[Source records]
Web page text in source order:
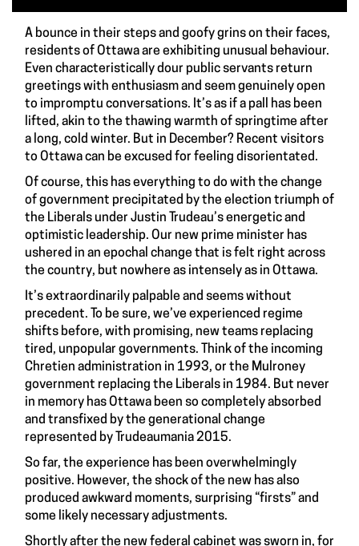
A bounce in their steps and goofy grins on their faces,
residents of Ottawa are exhibiting unusual behaviour.
Even characteristically dour public servants return
greetings with enthusiasm and seem genuinely open
to impromptu conversations. It’s as if a pall has been
lifted, akin to the thawing warmth of springtime after
a long, cold winter. But in December? Recent visitors
to Ottawa can be excused for feeling disorientated.
Of course, this has everything to do with the change
of government precipitated by the election triumph of
the Liberals under Justin Trudeau’s energetic and
optimistic leadership. Our new prime minister has
ushered in an epochal change that is felt right across
the country, but nowhere as intensely as in Ottawa.
It’s extraordinarily palpable and seems without
precedent. To be sure, we’ve experienced regime
shifts before, with promising, new teams replacing
tired, unpopular governments. Think of the incoming
Chretien administration in 1993, or the Mulroney
government replacing the Liberals in 1984. But never
in memory has Ottawa been so completely absorbed
and transfixed by the generational change
represented by Trudeaumania 2015.
So far, the experience has been overwhelmingly
positive. However, the shock of the new has also
produced awkward moments, surprising “firsts” and
some likely necessary adjustments.
Shortly after the new federal cabinet was sworn in, for

▸ Exercise aim
Without the pictures, reproduce every line of the records above exactly.

▸ Result for this exercise
Web page text in source order:
A bounce in their steps and goofy grins on their faces,
residents of Ottawa are exhibiting unusual behaviour.
Even characteristically dour public servants return
greetings with enthusiasm and seem genuinely open
to impromptu conversations. It’s as if a pall has been
lifted, akin to the thawing warmth of springtime after
a long, cold winter. But in December? Recent visitors
to Ottawa can be excused for feeling disorientated.
Of course, this has everything to do with the change
of government precipitated by the election triumph of
the Liberals under Justin Trudeau’s energetic and
optimistic leadership. Our new prime minister has
ushered in an epochal change that is felt right across
the country, but nowhere as intensely as in Ottawa.
It’s extraordinarily palpable and seems without
precedent. To be sure, we’ve experienced regime
shifts before, with promising, new teams replacing
tired, unpopular governments. Think of the incoming
Chretien administration in 1993, or the Mulroney
government replacing the Liberals in 1984. But never
in memory has Ottawa been so completely absorbed
and transfixed by the generational change
represented by Trudeaumania 2015.
So far, the experience has been overwhelmingly
positive. However, the shock of the new has also
produced awkward moments, surprising “firsts” and
some likely necessary adjustments.
Shortly after the new federal cabinet was sworn in, for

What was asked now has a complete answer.